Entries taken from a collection
━━━
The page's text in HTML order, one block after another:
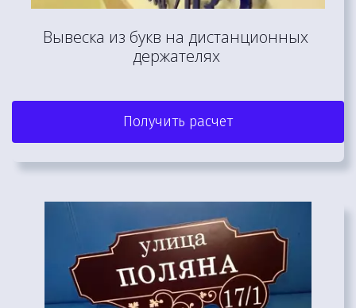
Вывеска из букв на дистанционных
держателях
Получить расчет
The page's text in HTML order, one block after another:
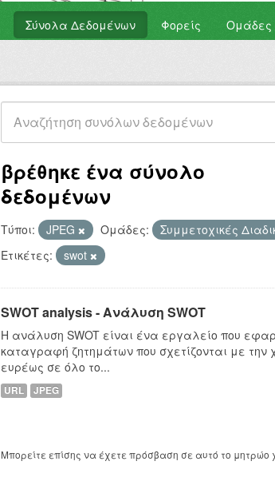
Σύνολα Δεδομένων Φορείς Ομάδες
βρέθηκε ένα σύνολο
δεδομένων
Τύποι: JPEG Ομάδες: Συμμετοχικές
Ετικέτες:
swot
SWOT analysis - Ανάλυση SWOT
Η ανάλυση SWOT είναι ένα εργαλείο που
καταγραφή ζητημάτων που σχετίζονται με την
ευρέως σε όλο το...
URL JPEG
Μπορείτε επίσης να έχετε πρόσβαση σε αυτό το μητρώο
━━━
▶ _What needs to be done_
Write the data out again exactly, but without its images.

▶ _Exercise response_
The page's text in HTML order, one block after another:
Вывеска из букв на дистанционных
держателях
Получить расчет
The page's text in HTML order, one block after another:
Σύνολα Δεδομένων Φορείς Ομάδες
βρέθηκε ένα σύνολο
δεδομένων
Τύποι: JPEG Ομάδες: Συμμετοχικές
Ετικέτες:
swot
SWOT analysis - Ανάλυση SWOT
Η ανάλυση SWOT είναι ένα εργαλείο που
καταγραφή ζητημάτων που σχετίζονται με την
ευρέως σε όλο το...
URL JPEG
Μπορείτε επίσης να έχετε πρόσβαση σε αυτό το μητρώο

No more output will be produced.